State launches comment period on draft food system plan
By State House News Service | October 26, 2015, 6:23 EDT
State officials on Friday invited the public to submit their feedback on a draft food system plan that Baker administration officials believe will create jobs and grow wages in farming and related industries and increase the production of Massachusetts-grown foods
“The Massachusetts Food System Plan will help the state create policies to increase local food production in Massachusetts, create a vibrant and resilient food economy, protect our environment, and make healthy food accessible for all citizens,” Energy and Environmental Affairs Secretary Matthew Beaton said in a statement.
[Watch: Food System Plan Announcement]
A Food Day celebration at the State House, on the eve of National Food Day, featured the rollout of the draft plan and the start of a two-week comment period.

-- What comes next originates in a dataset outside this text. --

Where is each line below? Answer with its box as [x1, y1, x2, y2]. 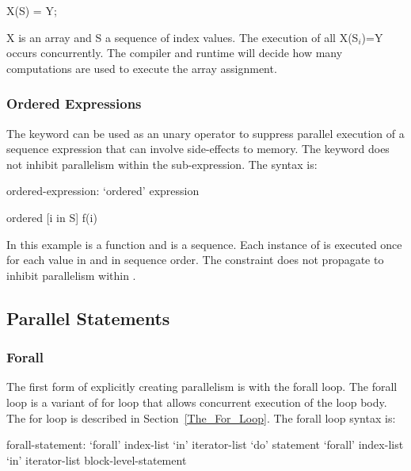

A law approved in November 2010 created the Massachusetts Food Policy Council.
According to the Baker administration, the new food plan is the first for the Commonwealth since 1974.
“There needs to be the political will,” Agricultural Resources Commissioner John Lebeaux said when asked by the News Service why more than 40 years have passed since a new food plan has been introduced. “We have a greater part of our population that’s interested in local food, so it all kind of came together at the right time.”
According to the Massachusetts Department of Agricultural Resources, there are 426,000 people employed in the state’s food system – one of every ten jobs – and there were more than 41,000 farms and food businesses in Massachusetts in 2012.
In addition to boosting jobs and homegrown foods, the Baker administration said the other goals of the plan are protecting land and water to ensure food safety and reducing hunger and food waste and increasing the availability of health food to all residents.